この「生徒とつながりながら」授業をすすめる感覚というのは当然ながら主たる題材である対話文に移ってからもそこに存在し続けた。文の音読をさせながらも生徒の音声を聞き取って、「ん?いやそういう音じゃなくてこういう音」という指導を即座に、しかも英語で加えるテンポの良さ、は私自身の授業のテンポにも引けをとらないものだ。発音指導を始めると本来の活動ができなくなる、などと誤解している教員は世の中に多いのだが、そんなことはまったくない。THやRがどういう調音なのかという宣言的知識をすでに与えてあれば、それをその瞬間手続的知識に変換させるためのフィードバックというのは、一回、ものの数秒でおわるのだから。
ペアにしてのにぎやかな活動も多かったが、ペアワークの間中、かれは教室じゅうを歩き回り、ペアの間に頭を突っ込んで音声を聞き取ってはフィードバックを繰り返す。的確にかつ瞬間的に。おそらくそのせいで、バズで聞こえてくる生徒同士のやり取りの発音もまずまずである。ペアワークの間はフィードバックの時間だ、という私が2年間口を酸っぱくしていっていたことをきちんと実践してくれている。

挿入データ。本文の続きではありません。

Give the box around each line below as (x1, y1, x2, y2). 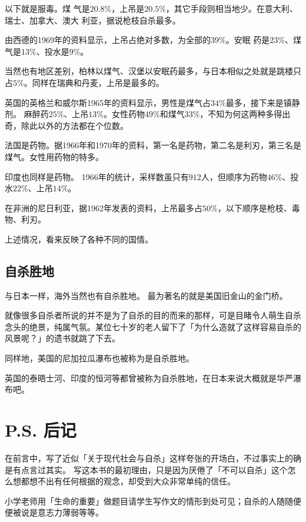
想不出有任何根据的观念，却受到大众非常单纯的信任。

そして最も良かったのは、音読の最終形として、スクリプトなしで路線図を指し示しながら、お互いの目を見ながら対話を再現してみる、という活動を持ってきており、その発音やリズムのクオリティもまずまず高いレベルでやりきったことである。対話文にしろ説明文にしろ、授業の最後にはノンバーバルなキューをもとに再現するのはルーテイーンにせよ、と教えているが、これもなかなかきちんとした形では取り入れられていた記憶はないので、今日の授業は印象に残るものだった。
彼は英語のうまさ・自然さに関してはうちのゼミ生の平均レベルにはかなわないのだが、表情力、声の表情力、目のちから、生徒との「つながり力」、効率的フィードバック力、はげまし力、親しみやすいキャラクター力、などの点において極めて優れている。
ああいう教員を育てることができたのは私にとっても喜びである。まずは小学校でスタートしても、おそらく中学教員としてデビューする日も遠くないだろう。